I will admit it up front, plastic free street food is still a little way off at the moment. While a superficially plastic free service is already possible, I don’t believe we can totally do away with the over-used molecule chain just yet. Up until recently no one really gave a monkeys but this year, thanks to David Attenborough the tide is suddenly turning. We now have the chance to make a sale by going green, as well as that warm, fuzzy, saving-the-planet feeling that is just for you.
Plastic Free Service
The moment you give food to your customer is undoubtedly the place to start. From a cynical point of view this is where your audience will actually notice and appreciate, and this is what eco-conscious festivals and events will ask you about. This is because the general public, as a whole, are terrible at recycling. Sure, you can provide 4 separate bins for glass, metal, cardboard and non-recyclable stuff, but the moment one of those bins is full that rubbish will get shovelled in wherever it fits.
Provide packaging that will compost; that suddenly solves the problem. Win.
It’s worth reducing the packaging to a bare minimum first. If you’re serving something that isn’t eaten with a knife and fork, you will need to include a napkin. So serve your meat-in-a-bun directly in that napkin if you possibly can – boom – compostable packaging. If you have several elements to a dish, don’t put them all in their own pot. If you are serving hot drinks, don’t put a sippy-lid on it unless the customer asks for one. They manage to drink out of a grown-up cup all the rest of the week, I’m sure they will figure it out today. Saves you money, saves the planet. It all adds up if everyone does it.
The ideal scenario is one that involves no packaging at all, so we have started offering £1 tea and coffee if you bring your own cup (down from £1.50 normally). At a folk festival where everyone brings a thermos this can get you a whole weekend of tea sales.
Plastic Free Prep
This is not so easy, and there is much less incentive to get on board with it, because effort. All our food, even the amazing artisan cheese and bread, comes wrapped in disposable plastic. We recycle this plastic if we can (the plastic bags on the bread, for example), but a lot of this still ends in the bin.

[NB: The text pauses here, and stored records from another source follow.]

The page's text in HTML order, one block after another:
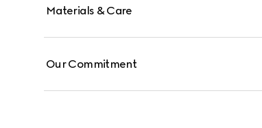
Materials & Care
Our Commitment
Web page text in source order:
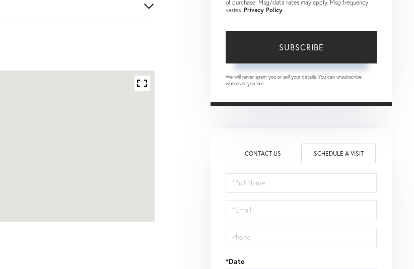
of purchase. Msg/data rates may apply. Msg frequency
varies. Privacy Policy
SUBSCRIBE
We will never spam you or sell your details. You can unsubscribe
whenever you like.
CONTACT US SCHEDULE A VISIT
Schedule
a
Visit
*Date
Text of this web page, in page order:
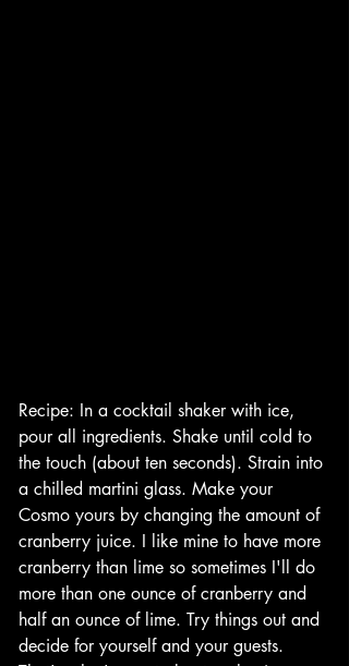
Recipe: In a cocktail shaker with ice,
pour all ingredients. Shake until cold to
the touch (about ten seconds). Strain into
a chilled martini glass. Make your
Cosmo yours by changing the amount of
cranberry juice. I like mine to have more
cranberry than lime so sometimes I'll do
more than one ounce of cranberry and
half an ounce of lime. Try things out and
decide for yourself and your guests.
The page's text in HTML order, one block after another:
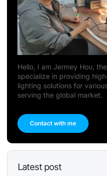
Hello, I am Jermey Hou,
specialize in providing
lighting solutions for
serving the global market.
Contact with me
Latest post
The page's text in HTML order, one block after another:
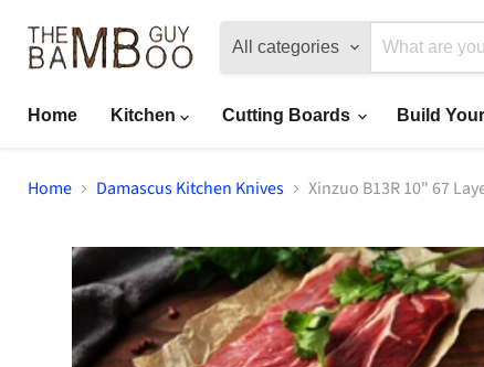
All categories
Home Kitchen Cutting Boards Build
Home Damascus Kitchen Knives Xinzuo B13R 10" 67
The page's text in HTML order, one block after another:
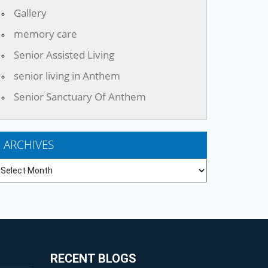
Gallery
memory care
Senior Assisted Living
senior living in Anthem
Senior Sanctuary Of Anthem
ARCHIVES
RECENT BLOGS
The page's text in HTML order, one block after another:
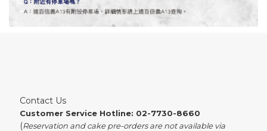
Contact Us
Customer Service Hotline: 02-7730-8660
(Reservation and cake pre-orders are not available via

We’re working on it though. It’s easy to get high and mighty about recycling credentials and take a swipe at those doing less, but that isn’t going to help. So I propose that we all try and do our bit, cutting down packaging wherever we can. At Jabberwocky HQ we try and buy bigger packages if we can, because the net packaging is less. We have roughly halved the amount of disposable gloves we use during prep and service over the last 2 years by just trying to be more aware of them. We recycle when organisers provide facilities to do so. Some folks probably do much more. You guys deserve an appreciate nod and a thumbs up. Have another look at the Dales picture if you really want to treat yourselves.
Eco Packaging
Biodegradable packaging is, I think, the next best thing after no packaging at all, so once you’ve pruned any unnecessary extra receptacles it’s time to make whatever you have left a touch more eco-friendly. Even our local expanded-polystyrene-loving wholesaler has a fair bit of biodegradable packaging these days, albeit next to all the ever-lasting orange muck, but the option is there and the market will be driven by the consumer.
We still have a lot of old stock to get through (see buying in bulk, above) but we are planning on going full compostable service by the end of the year, which is about time, as even this lame excuse of a current government is starting to throw legislation about. Thankfully we never offered straws in the first place, although that was always more because we’d expect to keep accidentally upending the packet all over the van during transit than for any especially ecologically sound reasons. So yey, bring on the straw ban.
If we all make the convenient small changes, then that’s already a huge difference, so let’s do that. Otherwise I’m sending Attenborough after you, and he will be disappointed.